(Beginning of Data for processing)
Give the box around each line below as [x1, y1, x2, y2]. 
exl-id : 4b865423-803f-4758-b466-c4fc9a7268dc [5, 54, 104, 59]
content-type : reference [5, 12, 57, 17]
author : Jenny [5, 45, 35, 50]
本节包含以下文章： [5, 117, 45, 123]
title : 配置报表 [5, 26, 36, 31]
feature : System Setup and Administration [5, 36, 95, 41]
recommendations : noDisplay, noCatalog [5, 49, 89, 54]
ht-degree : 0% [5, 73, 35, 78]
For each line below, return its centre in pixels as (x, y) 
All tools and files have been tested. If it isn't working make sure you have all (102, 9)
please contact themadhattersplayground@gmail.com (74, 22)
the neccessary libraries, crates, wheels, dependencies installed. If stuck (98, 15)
(End of Data for processing)
(Beginning of Data for processing)
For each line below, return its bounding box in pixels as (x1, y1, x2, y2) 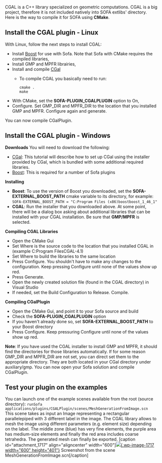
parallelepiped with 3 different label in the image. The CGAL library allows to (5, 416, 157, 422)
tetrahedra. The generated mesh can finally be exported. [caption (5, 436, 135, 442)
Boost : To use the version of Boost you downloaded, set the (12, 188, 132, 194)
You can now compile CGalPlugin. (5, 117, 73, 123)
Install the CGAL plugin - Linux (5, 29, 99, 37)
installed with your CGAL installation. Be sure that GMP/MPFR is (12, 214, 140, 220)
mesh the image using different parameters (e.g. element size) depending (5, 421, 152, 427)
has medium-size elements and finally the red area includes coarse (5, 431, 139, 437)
(End of Data for processing)
Assignment:
Would you copy, unchanged, the stretch of the records above that begins at the line containing "Give the box" and ends at the line containing "the neccessary libraries, crates, wheels, dependencies", and only that?

Problem solution:
Give the box around each line below as [x1, y1, x2, y2]. 
exl-id : 4b865423-803f-4758-b466-c4fc9a7268dc [5, 54, 104, 59]
content-type : reference [5, 12, 57, 17]
author : Jenny [5, 45, 35, 50]
本节包含以下文章： [5, 117, 45, 123]
title : 配置报表 [5, 26, 36, 31]
feature : System Setup and Administration [5, 36, 95, 41]
recommendations : noDisplay, noCatalog [5, 49, 89, 54]
ht-degree : 0% [5, 73, 35, 78]
For each line below, return its centre in pixels as (x, y) 
All tools and files have been tested. If it isn't working make sure you have all (102, 9)
please contact themadhattersplayground@gmail.com (74, 22)
the neccessary libraries, crates, wheels, dependencies installed. If stuck (98, 15)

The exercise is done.